(Task description) Exclude the pictures and repeat all of the data exactly.

(Data for processing)
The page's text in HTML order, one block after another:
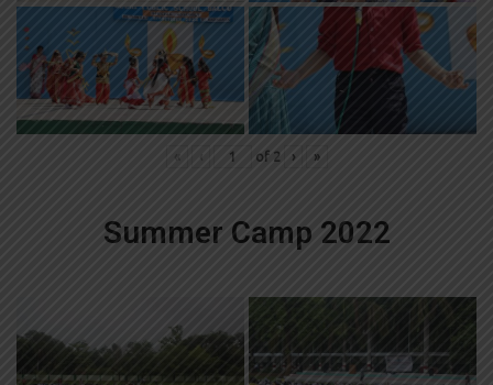
« of 2 › »
Summer Camp 2022
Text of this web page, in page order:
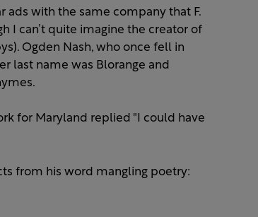
ads with the same company that F.
I can’t quite imagine the creator of
Ogden Nash, who once fell in
last name was Blorange and
for Maryland replied "I could have
from his word mangling poetry:
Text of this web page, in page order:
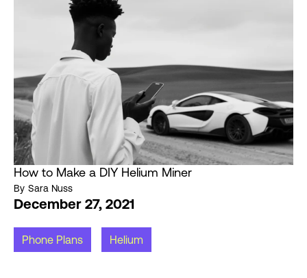
How to Make a DIY Helium Miner
By Sara Nuss
December 27, 2021
Phone Plans Helium
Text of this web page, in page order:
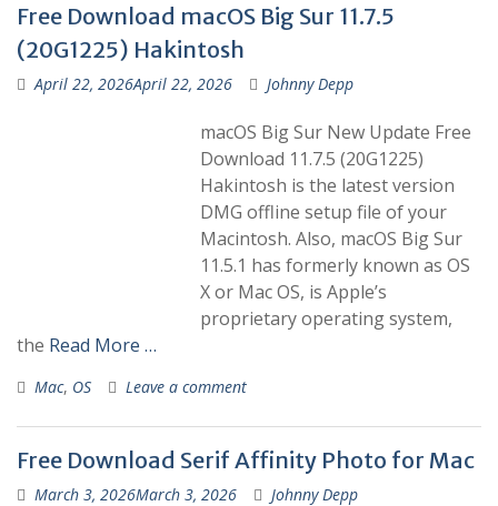
Free Download macOS Big Sur 11.7.5
(20G1225) Hakintosh
April 22, 2026April 22, 2026 Johnny Depp
macOS Big Sur New Update Free
Download 11.7.5 (20G1225)
Hakintosh is the latest version
DMG offline setup file of your
Macintosh. Also, macOS Big Sur
11.5.1 has formerly known as OS
X or Mac OS, is Apple’s
proprietary operating system,
the Read More …
Mac, OS Leave a comment
Free Download Serif Affinity Photo for Mac
March 3, 2026March 3, 2026 Johnny Depp
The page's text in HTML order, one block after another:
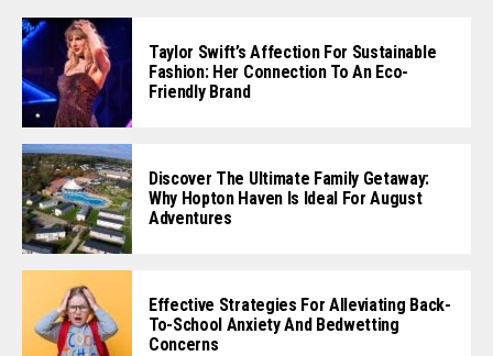
Taylor Swift’s Affection For Sustainable
Fashion: Her Connection To An Eco-
Friendly Brand
Discover The Ultimate Family Getaway:
Why Hopton Haven Is Ideal For August
Adventures
Effective Strategies For Alleviating Back-
To-School Anxiety And Bedwetting
Concerns
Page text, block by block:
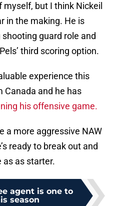
but I think Nickeil
in the making. He is
guard role and
third scoring option.
experience this
Canada and he has
his offensive game.
a more aggressive NAW
ready to break out and
as as starter.
agent is one to
season
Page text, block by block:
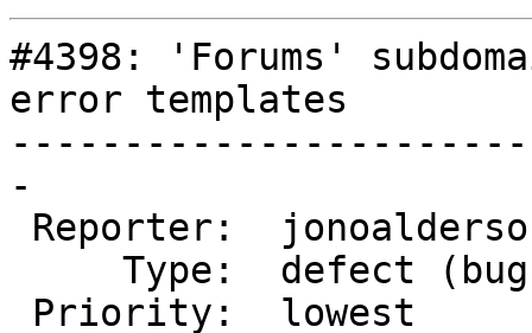
#4398: 'Forums'
error templates
-
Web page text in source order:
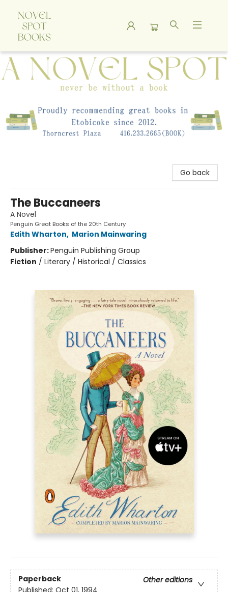
A Novel Spot Bookshop
Go back
The Buccaneers
A Novel
Penguin Great Books of the 20th Century
Edith Wharton, Marion Mainwaring
Publisher:Penguin Publishing Group
Fiction / Literary / Historical / Classics
Paperback
Other editions
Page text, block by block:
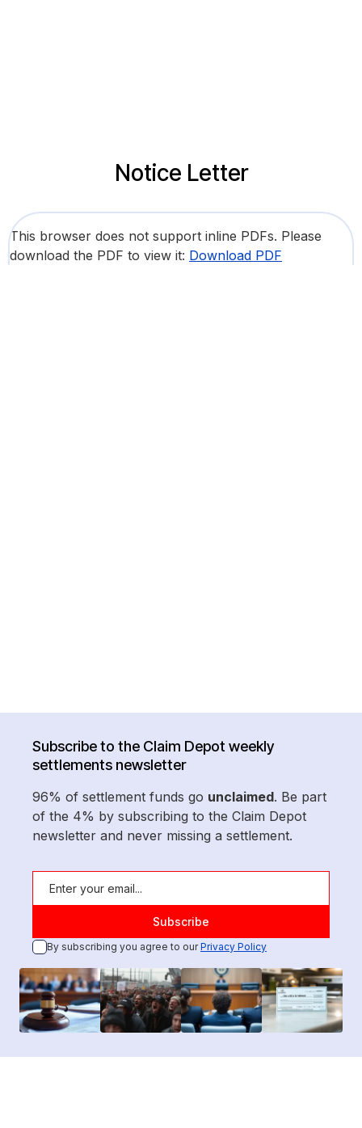
Notice Letter
This browser does not support inline PDFs. Please
download the PDF to view it: Download PDF
Subscribe to the Claim Depot weekly
settlements newsletter
96% of settlement funds go unclaimed. Be part
of the 4% by subscribing to the Claim Depot
newsletter and never missing a settlement.
By subscribing you agree to ourPrivacy Policy
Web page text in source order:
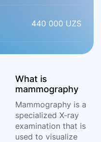
440 000 UZS
What is
mammography
Mammography is a
specialized X-ray
examination that is
used to visualize
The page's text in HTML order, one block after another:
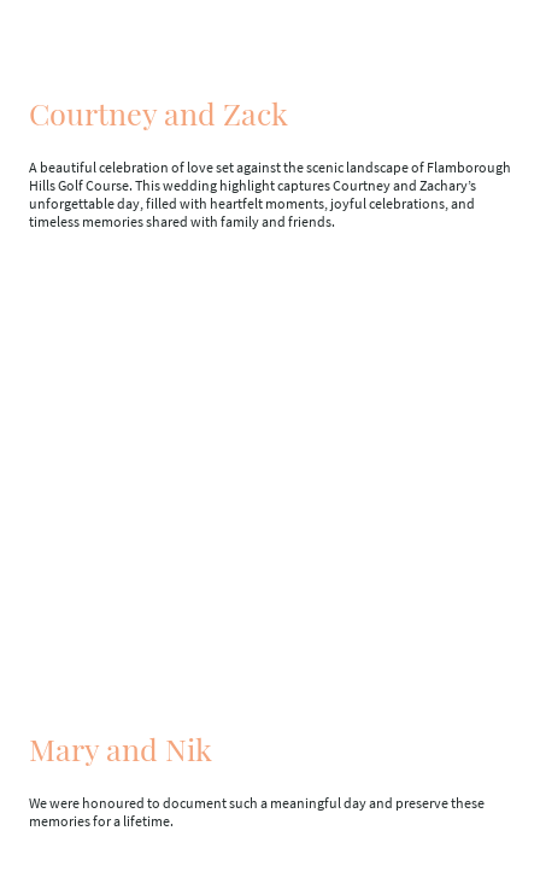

(Reply to the task)
The page's text in HTML order, one block after another:
« of 2 › »
Summer Camp 2022
Text of this web page, in page order:
ads with the same company that F.
I can’t quite imagine the creator of
Ogden Nash, who once fell in
last name was Blorange and
for Maryland replied "I could have
from his word mangling poetry:
Text of this web page, in page order:
How to Make a DIY Helium Miner
By Sara Nuss
December 27, 2021
Phone Plans Helium
Text of this web page, in page order:
Free Download macOS Big Sur 11.7.5
(20G1225) Hakintosh
April 22, 2026April 22, 2026 Johnny Depp
macOS Big Sur New Update Free
Download 11.7.5 (20G1225)
Hakintosh is the latest version
DMG offline setup file of your
Macintosh. Also, macOS Big Sur
11.5.1 has formerly known as OS
X or Mac OS, is Apple’s
proprietary operating system,
the Read More …
Mac, OS Leave a comment
Free Download Serif Affinity Photo for Mac
March 3, 2026March 3, 2026 Johnny Depp
The page's text in HTML order, one block after another:
Taylor Swift’s Affection For Sustainable
Fashion: Her Connection To An Eco-
Friendly Brand
Discover The Ultimate Family Getaway:
Why Hopton Haven Is Ideal For August
Adventures
Effective Strategies For Alleviating Back-
To-School Anxiety And Bedwetting
Concerns
Page text, block by block:
but I think Nickeil
in the making. He is
guard role and
third scoring option.
experience this
Canada and he has
his offensive game.
a more aggressive NAW
ready to break out and
as as starter.
agent is one to
season
Page text, block by block:
#4398: 'Forums'
error templates
-
Web page text in source order:
A Novel Spot Bookshop
Go back
The Buccaneers
A Novel
Penguin Great Books of the 20th Century
Edith Wharton, Marion Mainwaring
Publisher:Penguin Publishing Group
Fiction / Literary / Historical / Classics
Paperback
Other editions
Page text, block by block:
Notice Letter
This browser does not support inline PDFs. Please
download the PDF to view it: Download PDF
Subscribe to the Claim Depot weekly
settlements newsletter
96% of settlement funds go unclaimed. Be part
of the 4% by subscribing to the Claim Depot
newsletter and never missing a settlement.
By subscribing you agree to ourPrivacy Policy
Web page text in source order:
440 000 UZS
What is
mammography
Mammography is a
specialized X-ray
examination that is
used to visualize
The page's text in HTML order, one block after another:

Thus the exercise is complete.